Statistical analysis

The statistical analysis was done via SPSS 23. Baseline characteristics were analyzed using descriptive statistics. Nominal data were presented as number (%) and continuous data as median (range). Overall response rate (ORR) was calculated as a sum of complete response (CR) and partial response (PR) using RECIST 1.1. Data on patients who were progression-free were censored on the date the patient was last seen. PFS was calculated from the day of start of immunotherapy till the documentation of a progressive disease. OS was calculated from the date of start of CPI till death. PFS and OS curves were estimated with the Kaplan–Meier method. The entire population was assessed in terms of baseline characteristics and toxicity details but only in patients where the response evaluation to treatment was available (14/15 patients) were used for response and outcomes assessment.

Results

Table 1 represents the baseline characteristics. A total of 15 patients were treated with anti-PD-1 CPI during the study duration. All of treated patients had metastatic disease when they received the agents. The median age of the patient population was 49 years (range: 18–71 years). Majority of the treated patients were male (n = 12; 80%). The histology of the primary disease treated is listed in Table 1. The median duration from the primary diagnosis till the start of immunotherapy was 27 months (range: 6–105 months). The most common sites of metastasis at the start of CPI were lung (n = 10; 66.6%) followed by bone (n = 6, 40%). Ten patients (n = 10; 66.6%) had more than two sites of metastasis and the average number of metastases were 12 reflecting the heavy burden of disease of our patients. Nine patients (60%), had a poor PS at start of anti PD1-CPI. The median number of prior lines of treatment were 2 (range: 0–6). These features describe the advanced nature of disease, post multiple treatments with limited further options of therapy.
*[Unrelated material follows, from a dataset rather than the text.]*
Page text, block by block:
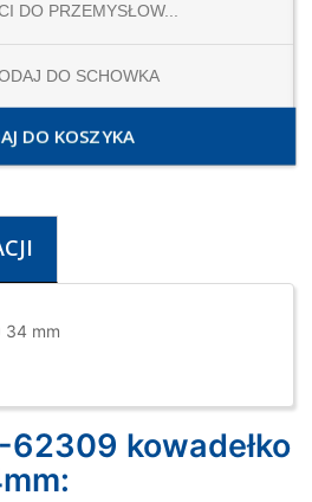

Our study had a total of 13 STS and 2 GIST patients, though both have different pathobiology and treatment modalities, at our institute we treat them under a common clinic and hence have included GIST patients.

Table 1.

Base line characteristics of patient cohort.

Patient no.	Age (years)	Sex	Primary site	Histologic subtype	Site of metastasis	Prior lines of treatment (n)	ECOG PS
1	18	M	Neck	CCS	Lung, bone, nodal	2	1
2	54	M	Hand	ES	Lung, brain, nodal	3	2
3	31	M	Paravertebral	MPNST	Nonregional lymph nodes	5	3
4	49	M	Stomach	GIST	Liver, bone, omental	2	1
5	28	M	Stomach	GIST	Liver, pleural effusion, omental	4	1
6	26	M	Ankle	CCS	Nonregional lymph nodes	1	1
7	49	M	Leg	ASPS	Lung and lymph nodes	4	2
8	20	F	Buttock	ASPS	Lung, bone, subcutaneous	2	2
9	63	F	Thigh	UPS	Lung	2	1
10	50	M	RP	LMS	Liver, bone	6	2
11	72	F	RP	LPS	Bone, lung	1	2
12	71	M	Humerus	Dd CS	Lung	0	2
13	53	M	Thigh	UPS	Lung	3	2
14	47	M	RP	LMS	Lung, soft tissue, bone	5	1
15	18	M	Leg	ASPS	Lung	5	2

ASPS: Alveolar soft-part sarcoma; CCS: Clear-cell sarcoma; Dd CS: Dedifferentiated chondrosarcoma; ES: Epithelioid sarcoma; GIST: Gastrointestinal stromal tumor; LMS: Leiomyosarcoma; LPS: Liposarcoma; MPNST: Malignant peripheral nerve sheath tumor; Rp: Retroperitoneum; UPS: Undifferentiated pleomorphic sarcoma.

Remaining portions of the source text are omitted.